3
votes

I was going through this article which explains how to ensure message is processed exactly once by doing following:

  • Read (topic, partition, offset) from database on start/restart
  • Read message from specific (topic, partition, offset)
  • Atomically do following things:
    • Processing message
    • Commit offset to database as (topic, partition, offset)

As you can see, it explicitly specified from which partition to read messages. I feel its not good idea as it does not let allow Kafka to assign fair share of partition to active consumers. I am not able to come with logic to implement similar functionality without explicitly specifying partitions while polling kafka topic inside consumer. Is it possible to do?

1

1 Answers

2
votes

Good analysis. You have a very good point and if possible you should certainly let kafka handle the partition assignment to consumers.

There is an alternative to consumer.Assign(Partition[]). The kafka brokers will notify your consumers when a partition is revoked or assigned to the consumer. For example, the dotnet client library has a 'SetPartitionsRevoked' and 'SetPartitionsAssigned' handler, that consumers can use to manage their offsets.

When a partition is revoked, persist your last processed offset for each partition being revoked to the database. When a new partition is assigned, get the last processed offset for that partition from the database and use that.

C# Example:

public class Program
{
   public void Main(string[] args)
   {

      using (
         var consumer = new ConsumerBuilder<string, string>(config)
                      .SetErrorHandler(ErrorHandler)
                      .SetPartitionsRevokedHandler(HandlePartitionsRevoked)
                      .SetPartitionsAssigned(HandlePartitionsAssigned)
                      .Build()
      )
      {
         while (true)
         {
            consumer.Consume()//.Poll()
         }
      }
   }

   public IEnumerable<TopicPartitionOffset> 
   HandlePartitionsRevoked
   (
      IConsumer<string, string> consumer, 
      List<TopicPartitionOffset> currentTopicPartitionOffsets
   )
   {
      Persist(<last processed offset for each partition in 
      'currentTopicPartitionOffsets'>);
      return tpos;
   }

   public IEnumerable<TopicPartitionOffset> HandlePartitionsAssigned
   (
      IConsumer<string, string> consumer, 
      List<TopicPartition> tps
    )
   {
      List<TopicPartitionOffset> tpos = FetchOffsetsFromDbForTopicPartitions(tps);
      return tpos
   }
}

Java Example from the ConsumerRebalanceListener Docs:

If writing in Java, there is a 'ConsumerRebalanceListener' interface that you can implement.
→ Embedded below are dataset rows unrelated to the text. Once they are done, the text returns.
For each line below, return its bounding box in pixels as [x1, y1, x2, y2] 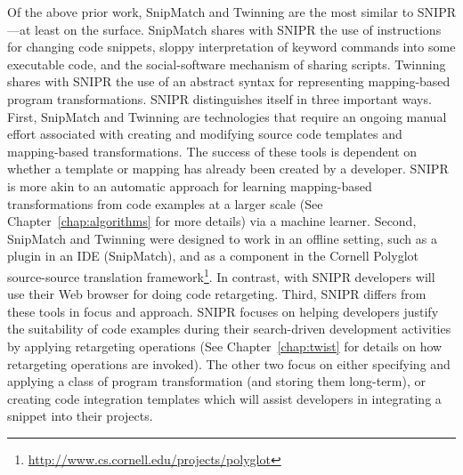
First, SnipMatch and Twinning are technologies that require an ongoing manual [7, 107, 447, 125]
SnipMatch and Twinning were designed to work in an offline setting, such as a [7, 229, 437, 247]
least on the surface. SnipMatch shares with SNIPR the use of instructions [35, 20, 442, 38]
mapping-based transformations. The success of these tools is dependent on [7, 141, 418, 160]
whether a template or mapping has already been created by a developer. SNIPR [7, 159, 449, 178]
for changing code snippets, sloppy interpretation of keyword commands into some [7, 37, 456, 56]
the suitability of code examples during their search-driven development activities [7, 319, 451, 338]
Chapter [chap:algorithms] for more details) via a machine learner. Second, [7, 212, 417, 230]
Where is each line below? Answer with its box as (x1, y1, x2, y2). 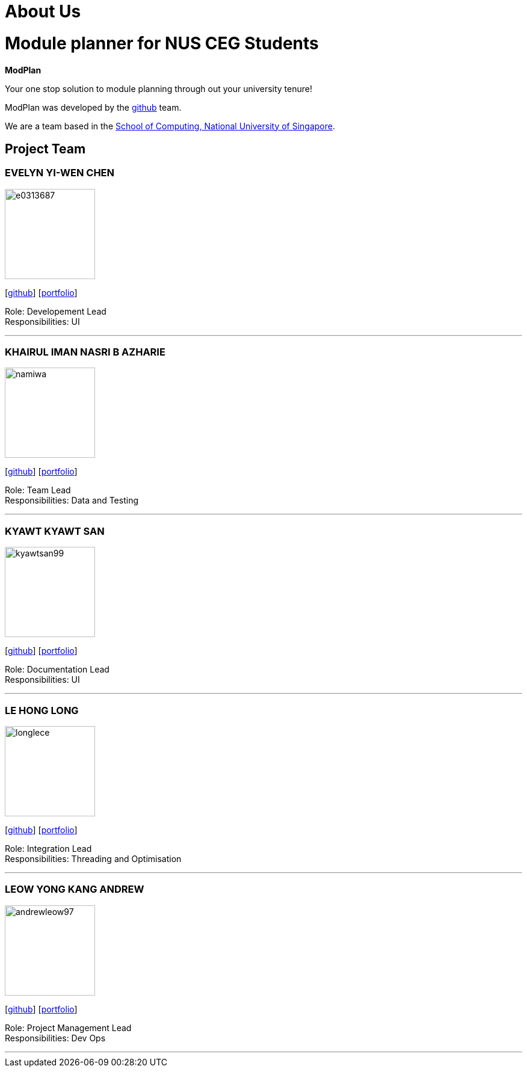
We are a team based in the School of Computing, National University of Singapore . (5, 120, 336, 131)
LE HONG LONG (5, 704, 79, 716)
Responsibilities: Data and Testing (5, 495, 138, 506)
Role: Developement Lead (5, 306, 106, 316)
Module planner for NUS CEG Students (5, 32, 319, 54)
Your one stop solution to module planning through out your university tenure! (5, 83, 312, 94)
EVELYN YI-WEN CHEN (5, 167, 115, 179)
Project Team (5, 141, 86, 156)
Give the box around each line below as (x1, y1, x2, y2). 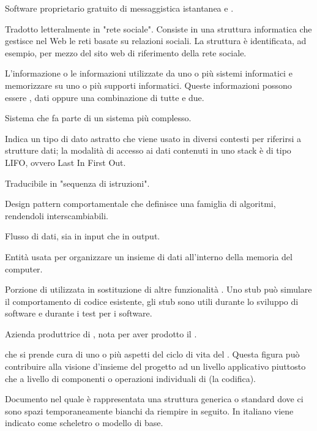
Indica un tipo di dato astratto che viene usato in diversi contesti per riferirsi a (5, 132, 302, 144)
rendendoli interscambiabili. (5, 209, 108, 222)
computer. (5, 262, 43, 275)
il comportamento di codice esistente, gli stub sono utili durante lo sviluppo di (5, 294, 299, 307)
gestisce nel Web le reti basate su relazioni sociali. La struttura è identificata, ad (5, 34, 307, 47)
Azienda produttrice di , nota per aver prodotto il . (5, 327, 197, 340)
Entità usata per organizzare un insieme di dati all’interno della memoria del (5, 250, 293, 263)
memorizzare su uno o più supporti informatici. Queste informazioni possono (5, 78, 292, 91)

You then pass your implementation of the interface into the consumer.Subscribe(topic, listener) method. The example below is taken verbatim from the kafka docs linked above:

public class SaveOffsetsOnRebalance implements ConsumerRebalanceListener {
       private Consumer<?,?> consumer;

       public SaveOffsetsOnRebalance(Consumer<?,?> consumer) {
           this.consumer = consumer;
       }

       public void onPartitionsRevoked(Collection<TopicPartition> partitions) {
           // save the offsets in an external store using some custom code not described here
           for(TopicPartition partition: partitions)
              saveOffsetInExternalStore(consumer.position(partition));
       }

       public void onPartitionsAssigned(Collection<TopicPartition> partitions) {
           // read the offsets from an external store using some custom code not described here
           for(TopicPartition partition: partitions)
              consumer.seek(partition, readOffsetFromExternalStore(partition));
    }
}

If my understanding is correct, you would call the java version like this: consumer.Subscribe("My topic", new SaveOffsetsOnRebalance(consumer)).

For more information, see the 'Storing Offsets Outside Kafka' section of the kafka docs.
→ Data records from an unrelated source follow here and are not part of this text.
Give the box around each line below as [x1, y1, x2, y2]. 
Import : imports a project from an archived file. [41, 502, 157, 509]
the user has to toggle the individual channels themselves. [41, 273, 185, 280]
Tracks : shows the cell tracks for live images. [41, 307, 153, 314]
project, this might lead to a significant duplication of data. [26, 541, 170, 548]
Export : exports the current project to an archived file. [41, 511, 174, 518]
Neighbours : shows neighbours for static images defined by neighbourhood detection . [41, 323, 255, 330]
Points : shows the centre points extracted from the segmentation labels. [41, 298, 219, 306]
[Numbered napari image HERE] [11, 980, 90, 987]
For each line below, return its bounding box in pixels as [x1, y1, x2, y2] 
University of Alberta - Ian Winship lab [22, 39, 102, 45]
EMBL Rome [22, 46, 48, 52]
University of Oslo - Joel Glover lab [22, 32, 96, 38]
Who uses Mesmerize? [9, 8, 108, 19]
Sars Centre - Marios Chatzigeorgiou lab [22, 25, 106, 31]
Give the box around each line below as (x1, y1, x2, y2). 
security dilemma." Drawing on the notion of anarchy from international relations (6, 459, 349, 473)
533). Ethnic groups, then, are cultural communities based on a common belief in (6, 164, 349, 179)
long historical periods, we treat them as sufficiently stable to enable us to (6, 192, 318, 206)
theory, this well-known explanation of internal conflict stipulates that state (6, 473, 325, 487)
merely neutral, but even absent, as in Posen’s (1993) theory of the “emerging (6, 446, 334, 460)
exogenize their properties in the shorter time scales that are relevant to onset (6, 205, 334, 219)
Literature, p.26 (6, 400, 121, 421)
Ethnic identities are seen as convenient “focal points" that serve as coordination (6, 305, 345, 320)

Here's an excerpt from those docs that summarizes how to store the partitions and offsets for exactly-once processing:

Each record comes with its own offset, so to manage your own offset you just need to do the following:

  • Configure enable.auto.commit=false
  • Use the offset provided with each ConsumerRecord to save your position.
  • On restart restore the position of the consumer using seek(TopicPartition, long).

This type of usage is simplest when the partition assignment is also done manually (this would be likely in the search index use case described above). If the partition assignment is done automatically special care is needed to handle the case where partition assignments change. This can be done by providing a ConsumerRebalanceListener instance in the call to subscribe(Collection, ConsumerRebalanceListener) and subscribe(Pattern, ConsumerRebalanceListener). For example, when partitions are taken from a consumer the consumer will want to commit its offset for those partitions by implementing ConsumerRebalanceListener.onPartitionsRevoked(Collection). When partitions are assigned to a consumer, the consumer will want to look up the offset for those new partitions and correctly initialize the consumer to that position by implementing ConsumerRebalanceListener.onPartitionsAssigned(Collection).

Another common use for ConsumerRebalanceListener is to flush any caches the application maintains for partitions that are moved elsewhere.